Quem com ferro fere com ferro será ferido

Certo domingo, estávamos, na praça Emílio Ribas, conversando, eu, Marcelo, Paulo e João. Os filhos de Paulo, Cláudio e Rodrigo brincavam de pega-pega. Não eram dez horas da manhã. Havíamos nos retirado da Igreja de Santa Teresinha vinte minutos antes. E na praça nos detivemos. De repente, ouvimos alguém gritar:

– Olha o gordo!

Voltamos a nossa atenção para a direção da qual chegou-nos a exclamação. Era Mauro, que, do outro lado da rua, gritava, apontava João, e gargalhava.

Mauro tem um metro e sessenta e cinco centímetros de altura. Branco – não de todo; e loiro – não totalmente. Magro – não direi magro; nem esbelto é. Não é bonito; e nem feio é. Não agrada as mulheres, e não lhes inspira repulsa. Para muita gente ele é irritante, intragável; mas há gente que com ele se simpatiza.

– Esse gordo é muito gordo – prosseguiu Mauro, apontando João. – Gordo! Bolo fofo! Rolha de poço! Precisam de você, na represa, para tampar a rachadura. Bolo fofo! Elefantinho da mamãe.

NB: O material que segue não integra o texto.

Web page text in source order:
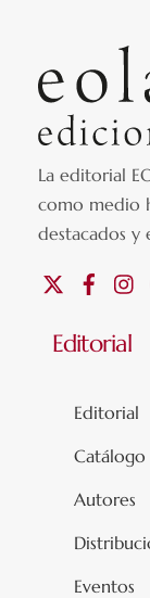
La editorial
como medio
destacados y
Editorial
Editorial
Catálogo
Autores
Eventos
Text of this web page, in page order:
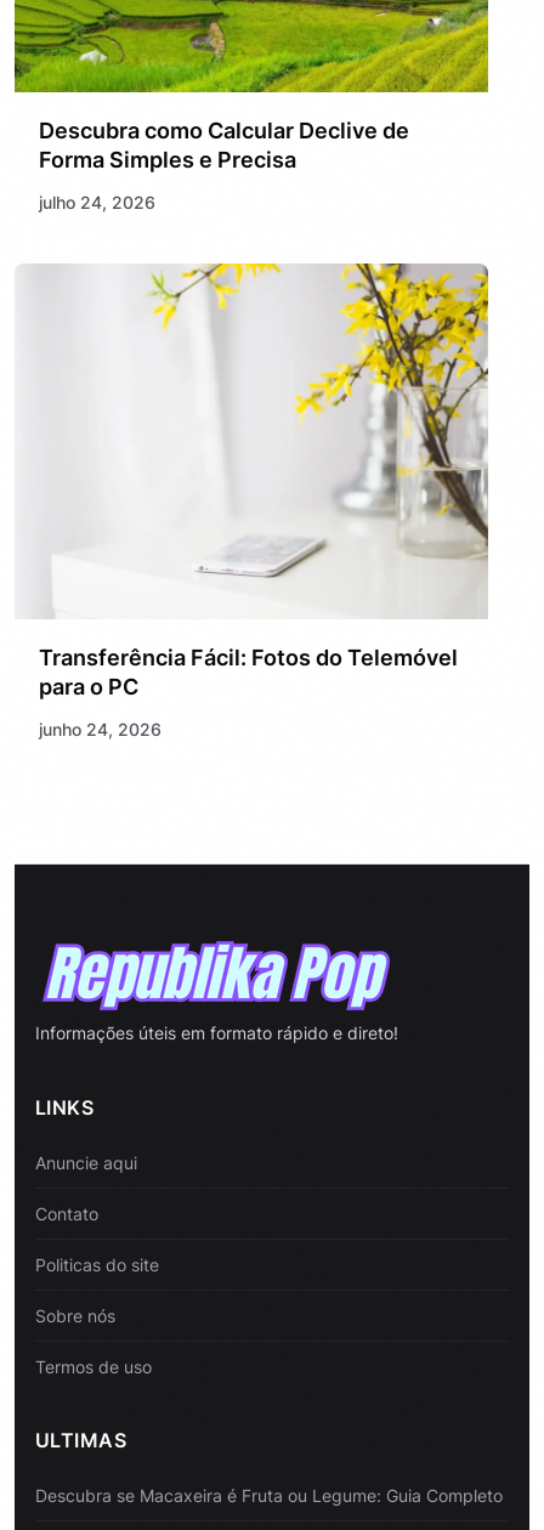
Descubra como Calcular Declive de
Forma Simples e Precisa
julho 24, 2026
Transferência Fácil: Fotos do Telemóvel
para o PC
junho 24, 2026
Informações úteis em formato rápido e direto!
LINKS
Anuncie aqui
Contato
Politicas do site
Sobre nós
Termos de uso
ULTIMAS
Descubra se Macaxeira é Fruta ou Legume: Guia Completo
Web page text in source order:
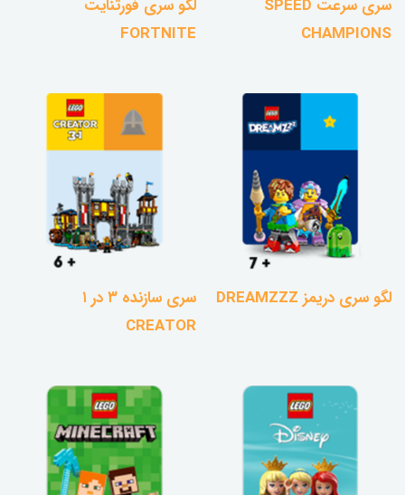
سری سرعت SPEED
CHAMPIONS
لگو سری فورتنایت
FORTNITE
لگو سری دریمز DREAMZZZ
سری سازنده ۳ در ۱
CREATOR
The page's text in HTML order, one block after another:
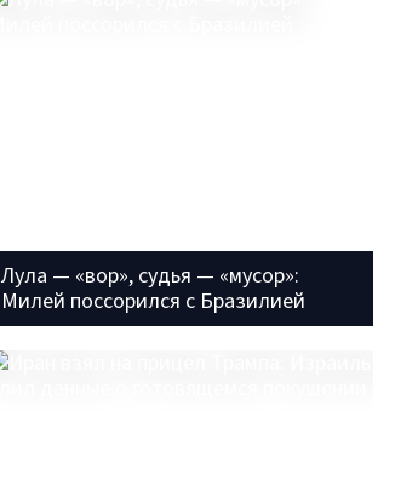
Лула — «вор», судья — «мусор»:
Милей поссорился с Бразилией
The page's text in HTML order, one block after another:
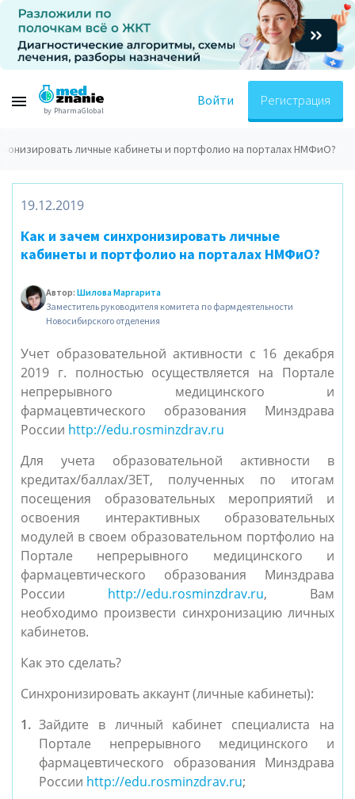
by PharmaGlobal
Войти Регистрация
личные кабинеты и портфолио на порталах НМФиО?
19.12.2019
Как и зачем синхронизировать личные
кабинеты и портфолио на порталах НМФиО?
Автор: Шилова Маргарита
Заместитель руководителя комитета по фармдеятельности
Новосибирского отделения
Учет образовательной активности с 16 декабря
2019 г. полностью осуществляется на Портале
непрерывного медицинского и
фармацевтического образования Минздрава
России http://edu.rosminzdrav.ru
Для учета образовательной активности в
кредитах/баллах/ЗЕТ, полученных по итогам
посещения образовательных мероприятий и
освоения интерактивных образовательных
модулей в своем образовательном портфолио на
Портале непрерывного медицинского и
фармацевтического образования Минздрава
России http://edu.rosminzdrav.ru, Вам
необходимо произвести синхронизацию личных
кабинетов.
Как это сделать?
Синхронизировать аккаунт (личные кабинеты):
Зайдите в личный кабинет специалиста на
Портале непрерывного медицинского и
фармацевтического образования Минздрава
России http://edu.rosminzdrav.ru;
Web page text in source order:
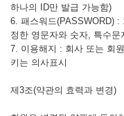
하나의 ID만 발급 가능함)
6. 패스워드(PASSWORD)
정한 영문자와 숫자, 특수문
7. 이용해지 : 회사 또는 회
키는 의사표시
제3조(약관의 효력과 변경)
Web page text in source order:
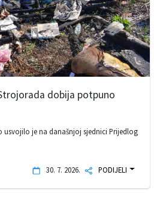
dobija potpuno
usvojilo je na današnjoj sjednici Prijedlog
30. 7. 2026. PODIJELI

João, furioso, exibiu um gesto obsceno para Mauro. Paulo, eu e Marcelo pedimos-lhe que não se deixasse levar pelas provocações, mas ele, ignorando-nos, afastou-se de nós, andou na direção de Mauro, exibindo-lhe gestos obscenos e acenando-lhe para que ele se detivesse, que lhe daria boas lições. Mauro provocava-o. Paulo, eu e Marcelo pedimos, em vão, a João que ignorasse Mauro. João dele aproximou-se. Preparou-lhe um soco. Mauro esquivou-se, agachando-se, sorrindo, e afastou-se, passos acelerados, de João; dele distava uns três metros quando pôs-se a gargalhar, e a provocá-lo.

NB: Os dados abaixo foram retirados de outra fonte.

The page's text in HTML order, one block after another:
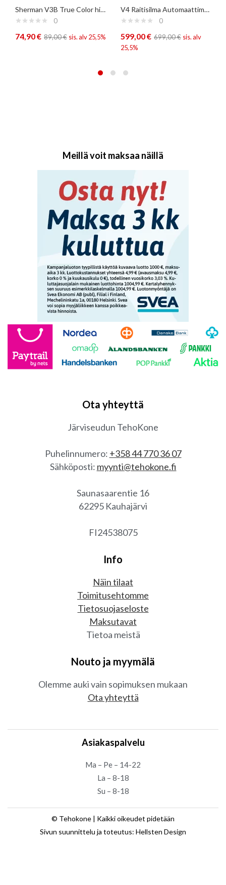
Sherman V3B True Color hitsauskypärä
0
74,90€ 89,00€ sis. alv 25,5%
V4 Raitisilma Automaattimaski
0
599,00€ 699,00€ sis. alv
25,5%
Meillä voit maksaa näillä
Ota yhteyttä
Järviseudun TehoKone
Puhelinnumero: +358 44 770 36 07
Sähköposti: myynti@tehokone.fi
Saunasaarentie 16
62295 Kauhajärvi
FI24538075
Info
Näin tilaat
Toimitusehtomme
Tietosuojaseloste
Maksutavat
Tietoa meistä
Nouto ja myymälä
Olemme auki vain sopimuksen mukaan
Ota yhteyttä
Asiakaspalvelu
Ma – Pe – 14-22
La – 8-18
Su – 8-18
© Tehokone | Kaikki oikeudet pidetään
Sivun suunnittelu ja toteutus: Hellsten Design
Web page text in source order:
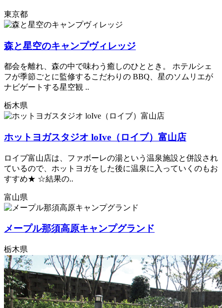
東京都
森と星空のキャンプヴィレッジ
都会を離れ、森の中で味わう癒しのひととき。 ホテルシェ
フが季節ごとに監修するこだわりの BBQ、星のソムリエが
ナビゲートする星空観 ..
栃木県
ホットヨガスタジオ loIve（ロイブ）富山店
ロイブ富山店は、ファボーレの湯という温泉施設と併設され
ているので、ホットヨガをした後に温泉に入っていくのもお
すすめ★ ☆結果の..
富山県
メープル那須高原キャンプグランド
栃木県
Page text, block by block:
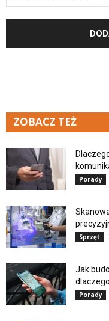
ZOBACZ TEŻ
Porady
Sprzęt
Jak
dlaczego
Porady
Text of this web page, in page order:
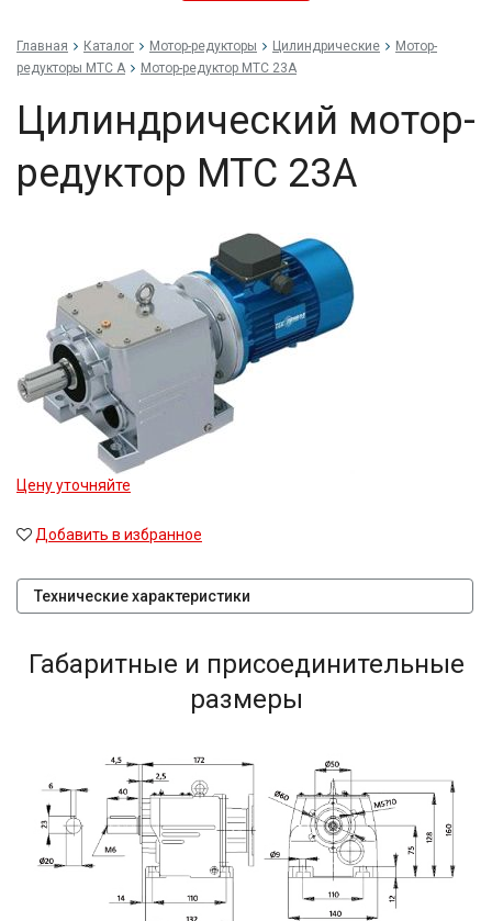
Главная Каталог Мотор-редукторы Цилиндрические
Мотор-
редукторы MTC A
Мотор-редуктор MTC 23A
Цилиндрический мотор-
редуктор MTC 23A
Цену уточняйте
Добавить в избранное
Технические характеристики
Габаритные и присоединительные
размеры
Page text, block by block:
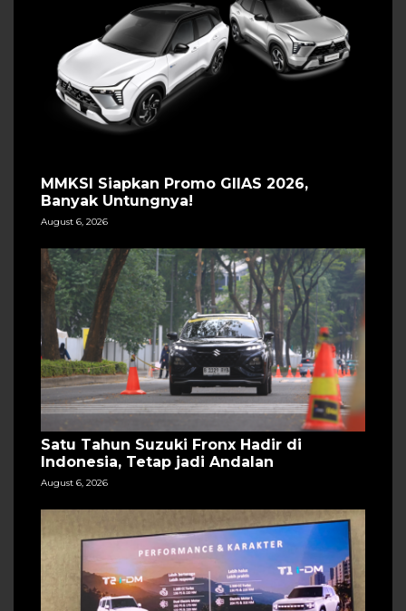
MMKSI Siapkan Promo GIIAS 2026,
Banyak Untungnya!
August 6, 2026
Satu Tahun Suzuki Fronx Hadir di
Indonesia, Tetap jadi Andalan
August 6, 2026
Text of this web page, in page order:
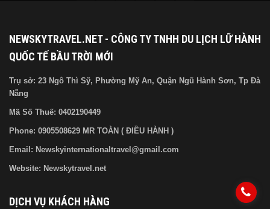
NEWSKYTRAVEL.NET - CÔNG TY TNHH DU LỊCH LỮ HÀNH
QUỐC TẾ BẦU TRỜI MỚI
Trụ sở: 23 Ngô Thì Sỹ, Phường Mỹ An, Quận Ngũ Hành Sơn, Tp Đà
Nẵng
Mã Số Thuế: 0402190449
Phone: 0905508629 MR TOÀN ( ĐIỀU HÀNH )
Email: Newskyinternationaltravel@gmail.com
Website: Newskytravel.net
DỊCH VỤ KHÁCH HÀNG
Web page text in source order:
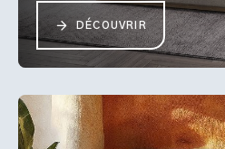
DÉCOUVRIR
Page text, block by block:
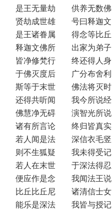
是王无量劫 供养无数佛
贤劫成世雄 号曰释迦文
是王诸眷属 得念等比丘
释迦文佛所 出家为弟子
皆净修梵行 终还得人身
于佛灭度后 广分布舍利
斯等于末世 佛法将灭时
还得共听闻 我今所说经
佛慧净无碍 演智光所说
诸有所言论 终归皆真实
若人闻是法 深信衣毛竖
则不生狐疑 我未得受记
若人在末世 于深法得忍
便应作是念 我闻法王说
比丘比丘尼 诸清信士女
能乐是深法 我皆与授记
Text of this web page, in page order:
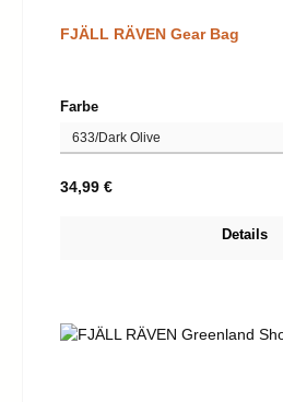
FJÄLL RÄVEN Gear Bag
Farbeauswählen
Regulärer Preis:
34,99 €
Details
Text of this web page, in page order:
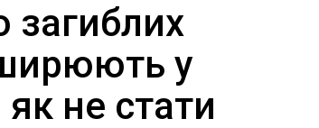
загиблих
у
не стати
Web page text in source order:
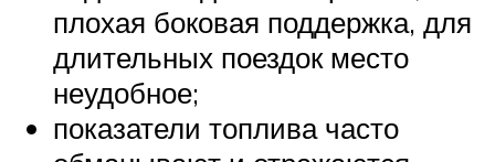
плохая боковая поддержка, для
длительных поездок место
неудобное;
показатели топлива часто

– Quando eu pegar você, Mauro – ameaçou João -, quebrarei seu nariz.

– Pegar-me? – desafiou-o Mauro. – Pegar-me, barril de banha? Você é mais lento do que uma lesma obesa, reservatório estratégico de gordura. Venha me pegar, pança de panda.

E afastava-se Mauro, sorrindo, de João, que o fitava, cenho franzido, furioso, contendo-se. João, ao olhar para a sua direita, viu uma pedra, pegou-a, e voltou-se para Mauro, que, passos apressados, dele afastou-se, zombando. João largou a pedra na calçada, e foi, extremamente irritado, até Paulo, Marcelo e eu.

Permanecemos, na praça Emilio Ribas, durante mais quinze minutos, e rumamos, cada um de nós para a sua casa.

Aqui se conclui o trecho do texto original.